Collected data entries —
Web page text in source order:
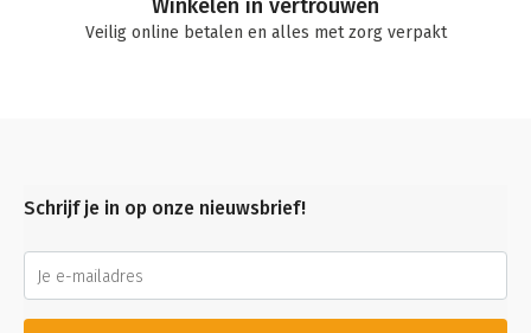
Winkelen in vertrouwen
Veilig online betalen en alles met zorg verpakt
Schrijf je in op onze nieuwsbrief!
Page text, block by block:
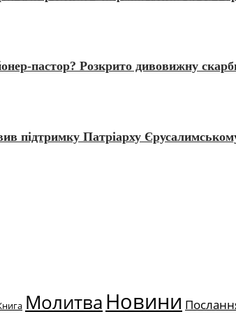
пастор? Розкрито дивовижну
підтримку Патріарху
МолитваНовини
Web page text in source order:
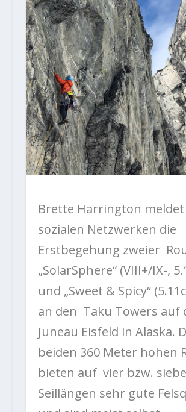
Brette Harrington meldet
sozialen Netzwerken die
Erstbegehung zweier
„SolarSphere“ (VIII+/IX-,
und „Sweet & Spicy“
an den Taku Towers auf
Juneau Eisfeld in Alaska.
beiden 360 Meter hohen
bieten auf vier bzw.
Seillängen sehr gute
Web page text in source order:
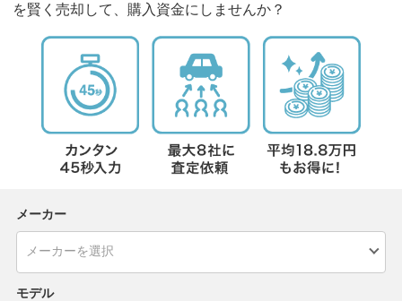
を賢く売却して、購入資金にしませんか？
メーカー
モデル
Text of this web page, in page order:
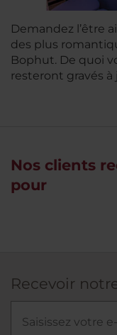
Demandez l’être
des plus
Bophut. De quoi
resteront gravés à
Nos clients
pour
Recevoir
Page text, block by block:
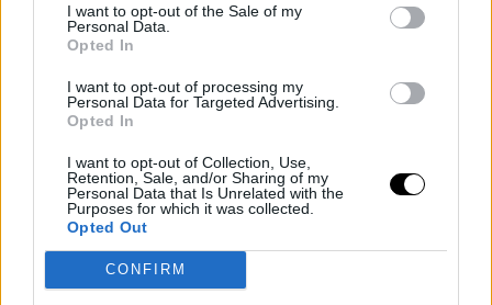
I want to opt-out of the Sale of my
Personal Data.
Opted In
I want to opt-out of processing my
Personal Data for Targeted Advertising.
Opted In
I want to opt-out of Collection, Use,
Retention, Sale, and/or Sharing of my
Personal Data that Is Unrelated with the
Purposes for which it was collected.
Opted Out
CONFIRM
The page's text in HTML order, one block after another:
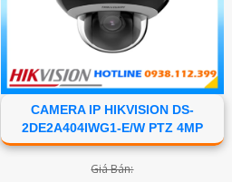
CAMERA IP HIKVISION DS-
2DE2A404IWG1-E/W PTZ 4MP
Giá Bán:

EXERCISE GOAL —
Set down every line of the entries above again, exactly as written, but not the pictures.

TASK SOLUTION —
Web page text in source order:
Winkelen in vertrouwen
Veilig online betalen en alles met zorg verpakt
Schrijf je in op onze nieuwsbrief!
Page text, block by block:
пастор? Розкрито дивовижну
підтримку Патріарху
МолитваНовини
Web page text in source order:
Brette Harrington meldet
sozialen Netzwerken die
Erstbegehung zweier
„SolarSphere“ (VIII+/IX-,
und „Sweet & Spicy“
an den Taku Towers auf
Juneau Eisfeld in Alaska.
beiden 360 Meter hohen
bieten auf vier bzw.
Seillängen sehr gute
Web page text in source order:
を賢く売却して、購入資金にしませんか？
メーカー
モデル
Text of this web page, in page order:
Demandez l’être
des plus
Bophut. De quoi
resteront gravés à
Nos clients
pour
Recevoir
Page text, block by block:
I want to opt-out of the Sale of my
Personal Data.
Opted In
I want to opt-out of processing my
Personal Data for Targeted Advertising.
Opted In
I want to opt-out of Collection, Use,
Retention, Sale, and/or Sharing of my
Personal Data that Is Unrelated with the
Purposes for which it was collected.
Opted Out
CONFIRM
The page's text in HTML order, one block after another:
CAMERA IP HIKVISION DS-
2DE2A404IWG1-E/W PTZ 4MP
Giá Bán:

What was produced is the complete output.